The paper was part of a Royal Society Te Apārangi Marsden research study focusing on Reimaging antiracism theory for the health sector.
From the three wānanga with Tauiwi senior health practitioners, academics and leaders passionate about Tiriti and racial justice we identified four key themes.
The importance of honourable kāwanatanga & decolonisation – Te Tiriti o Waitangi (the authorative Māori text) must be at the heart of the health system. That means upholding tino rangatiratanga, resourcing the equivalent of a Te Aka Whai Ora (Māori Health Authority), and sharing power with hapū (Māori nations).
Building antiracism infrastructure – We need more than unconscious bias workshops. Antiracism has to be embedded into every level: policy, regulation, training, evaluation. That means accountability mechanisms, cross-party commitments, and safe spaces for Pākehā to unlearn racism without burdening Māori.
Understanding privilege & power – Pākehā need to own our racism, name white supremacy, and white privilege and get comfortable being uncomfortable. Tauiwi of colour reminded us that their marginalisation is compounded by racism within the system too. Intersectionality always matters.

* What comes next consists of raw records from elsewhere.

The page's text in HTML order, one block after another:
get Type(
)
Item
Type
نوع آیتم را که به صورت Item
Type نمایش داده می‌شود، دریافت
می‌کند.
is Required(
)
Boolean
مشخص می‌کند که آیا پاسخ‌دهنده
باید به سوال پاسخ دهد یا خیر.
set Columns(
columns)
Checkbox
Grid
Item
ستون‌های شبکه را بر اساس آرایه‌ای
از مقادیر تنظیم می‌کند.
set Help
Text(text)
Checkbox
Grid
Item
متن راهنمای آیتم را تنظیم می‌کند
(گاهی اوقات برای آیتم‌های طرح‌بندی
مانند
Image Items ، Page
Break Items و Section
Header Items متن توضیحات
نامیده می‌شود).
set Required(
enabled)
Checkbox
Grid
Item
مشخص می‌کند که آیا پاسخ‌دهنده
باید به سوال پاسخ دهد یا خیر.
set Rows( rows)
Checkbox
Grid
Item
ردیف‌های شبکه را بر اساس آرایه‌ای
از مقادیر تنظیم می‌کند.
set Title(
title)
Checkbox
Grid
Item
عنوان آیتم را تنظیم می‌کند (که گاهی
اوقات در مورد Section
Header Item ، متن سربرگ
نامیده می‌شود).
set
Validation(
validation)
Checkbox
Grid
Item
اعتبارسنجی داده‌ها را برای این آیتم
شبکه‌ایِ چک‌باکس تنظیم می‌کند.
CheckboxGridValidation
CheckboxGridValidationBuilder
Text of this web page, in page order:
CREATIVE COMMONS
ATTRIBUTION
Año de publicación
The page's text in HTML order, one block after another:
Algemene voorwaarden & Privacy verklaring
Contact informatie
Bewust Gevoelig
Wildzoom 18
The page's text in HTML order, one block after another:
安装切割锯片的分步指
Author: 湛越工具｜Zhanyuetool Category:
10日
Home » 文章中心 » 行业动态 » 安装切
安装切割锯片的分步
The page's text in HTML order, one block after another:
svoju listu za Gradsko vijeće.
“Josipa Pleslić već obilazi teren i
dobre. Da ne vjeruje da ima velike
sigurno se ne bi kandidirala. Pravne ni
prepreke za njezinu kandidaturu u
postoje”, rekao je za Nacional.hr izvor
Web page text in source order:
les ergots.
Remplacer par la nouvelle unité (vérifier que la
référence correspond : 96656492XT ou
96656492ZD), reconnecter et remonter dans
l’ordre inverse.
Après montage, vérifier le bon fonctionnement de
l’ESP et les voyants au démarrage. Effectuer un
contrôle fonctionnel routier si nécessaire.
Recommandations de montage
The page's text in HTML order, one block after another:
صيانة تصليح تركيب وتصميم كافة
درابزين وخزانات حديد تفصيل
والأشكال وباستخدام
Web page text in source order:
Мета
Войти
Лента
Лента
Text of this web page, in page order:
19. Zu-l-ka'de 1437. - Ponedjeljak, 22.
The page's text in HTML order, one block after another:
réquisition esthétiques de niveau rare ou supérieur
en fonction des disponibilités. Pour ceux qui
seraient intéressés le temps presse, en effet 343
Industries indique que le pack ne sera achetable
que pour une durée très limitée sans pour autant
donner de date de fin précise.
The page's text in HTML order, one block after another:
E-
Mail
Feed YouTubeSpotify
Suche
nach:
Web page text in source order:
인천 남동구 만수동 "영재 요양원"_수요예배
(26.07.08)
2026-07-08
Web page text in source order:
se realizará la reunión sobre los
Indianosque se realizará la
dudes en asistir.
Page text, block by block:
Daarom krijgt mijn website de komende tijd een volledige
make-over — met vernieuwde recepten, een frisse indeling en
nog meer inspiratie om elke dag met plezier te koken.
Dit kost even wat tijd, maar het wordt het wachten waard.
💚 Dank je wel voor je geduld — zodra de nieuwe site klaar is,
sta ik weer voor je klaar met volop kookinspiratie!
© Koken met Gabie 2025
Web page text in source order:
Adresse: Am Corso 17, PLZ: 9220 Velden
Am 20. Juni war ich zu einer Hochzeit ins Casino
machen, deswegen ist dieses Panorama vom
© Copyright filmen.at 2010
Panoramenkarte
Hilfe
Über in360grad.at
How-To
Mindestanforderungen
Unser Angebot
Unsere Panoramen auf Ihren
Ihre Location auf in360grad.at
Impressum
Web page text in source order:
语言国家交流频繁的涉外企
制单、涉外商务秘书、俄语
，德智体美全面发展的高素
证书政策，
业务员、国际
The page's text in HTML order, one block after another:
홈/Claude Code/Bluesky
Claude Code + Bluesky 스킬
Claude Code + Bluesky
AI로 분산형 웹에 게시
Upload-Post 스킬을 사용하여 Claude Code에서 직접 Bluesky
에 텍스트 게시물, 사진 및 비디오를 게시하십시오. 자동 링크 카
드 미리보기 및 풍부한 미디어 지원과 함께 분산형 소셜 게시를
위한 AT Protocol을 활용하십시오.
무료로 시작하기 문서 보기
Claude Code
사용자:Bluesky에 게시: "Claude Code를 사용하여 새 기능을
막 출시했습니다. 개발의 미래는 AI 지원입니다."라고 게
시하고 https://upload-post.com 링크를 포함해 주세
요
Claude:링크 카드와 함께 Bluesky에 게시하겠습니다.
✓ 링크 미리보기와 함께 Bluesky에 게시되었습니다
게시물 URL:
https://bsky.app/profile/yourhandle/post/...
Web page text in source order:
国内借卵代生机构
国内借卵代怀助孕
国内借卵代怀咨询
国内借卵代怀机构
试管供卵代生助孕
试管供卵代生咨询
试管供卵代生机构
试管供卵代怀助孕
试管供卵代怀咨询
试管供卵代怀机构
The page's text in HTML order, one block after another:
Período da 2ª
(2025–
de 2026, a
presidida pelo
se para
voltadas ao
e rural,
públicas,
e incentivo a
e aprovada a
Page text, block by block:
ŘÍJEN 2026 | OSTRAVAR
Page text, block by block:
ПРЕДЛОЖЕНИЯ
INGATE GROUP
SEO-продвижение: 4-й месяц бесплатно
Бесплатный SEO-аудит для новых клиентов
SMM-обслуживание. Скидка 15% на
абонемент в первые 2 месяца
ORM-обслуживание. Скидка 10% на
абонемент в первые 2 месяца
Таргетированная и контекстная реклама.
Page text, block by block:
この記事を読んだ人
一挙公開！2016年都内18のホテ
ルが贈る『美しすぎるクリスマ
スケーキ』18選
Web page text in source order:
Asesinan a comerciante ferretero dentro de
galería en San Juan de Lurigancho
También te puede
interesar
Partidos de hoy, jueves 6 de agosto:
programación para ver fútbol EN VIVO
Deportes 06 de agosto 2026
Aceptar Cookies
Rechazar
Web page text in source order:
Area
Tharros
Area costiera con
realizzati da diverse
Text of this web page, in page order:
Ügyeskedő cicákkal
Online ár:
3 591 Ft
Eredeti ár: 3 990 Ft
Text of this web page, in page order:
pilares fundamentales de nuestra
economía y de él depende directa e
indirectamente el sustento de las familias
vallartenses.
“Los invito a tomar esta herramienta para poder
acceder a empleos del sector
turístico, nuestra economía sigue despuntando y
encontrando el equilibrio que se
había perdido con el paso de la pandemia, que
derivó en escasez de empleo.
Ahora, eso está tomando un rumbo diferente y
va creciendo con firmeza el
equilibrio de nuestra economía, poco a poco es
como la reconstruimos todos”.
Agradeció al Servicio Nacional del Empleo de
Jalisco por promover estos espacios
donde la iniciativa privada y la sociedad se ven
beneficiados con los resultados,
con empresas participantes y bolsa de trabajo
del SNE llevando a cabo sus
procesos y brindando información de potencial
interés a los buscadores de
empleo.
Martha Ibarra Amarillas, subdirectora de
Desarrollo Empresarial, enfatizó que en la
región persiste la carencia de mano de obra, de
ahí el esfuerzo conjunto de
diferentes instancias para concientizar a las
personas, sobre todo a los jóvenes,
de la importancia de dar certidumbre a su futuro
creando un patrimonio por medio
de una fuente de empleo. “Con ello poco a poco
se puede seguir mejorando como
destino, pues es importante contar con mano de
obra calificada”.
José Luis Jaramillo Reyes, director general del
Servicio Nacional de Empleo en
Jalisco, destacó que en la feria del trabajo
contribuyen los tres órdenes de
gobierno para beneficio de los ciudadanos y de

Shared commitment to transformation – We can’t tinker at the edges. Systemic racism is a public health crisis. Change needs radical imagination—radical democracy, relational decision-making, and a critical mass of people pushing inside and outside the system.
What would we hear see and feel in an antiracist health system? Trust. Safety. Connection. Healing spaces that honour wairua and whānau. Services designed with hapū. A system that sees people as whole beings—not fragmented clinical cases to process.
The current National-led coalition is tearing down equity infrastructure, but the visions shared in the paper by Tauiwi shows us what might be possible. Te Tiriti o Waitangi offers us a blueprint for honourable relationships and behaviours. Māori never ceded sovereignty. Māori leadership offers Tauiwi direction around antiracist and Tiriti-honouring praxis. Tauiwi have a responsibility to step up—not with saviourism, but with solidarity. This isn’t a utopian dream. It’s a practical, urgent response to a system that is literally killing Māori.
The challenge is clear: do we continue to defend a colonial illness system, or do we commit—hearts, heads and hands—to building something better, together?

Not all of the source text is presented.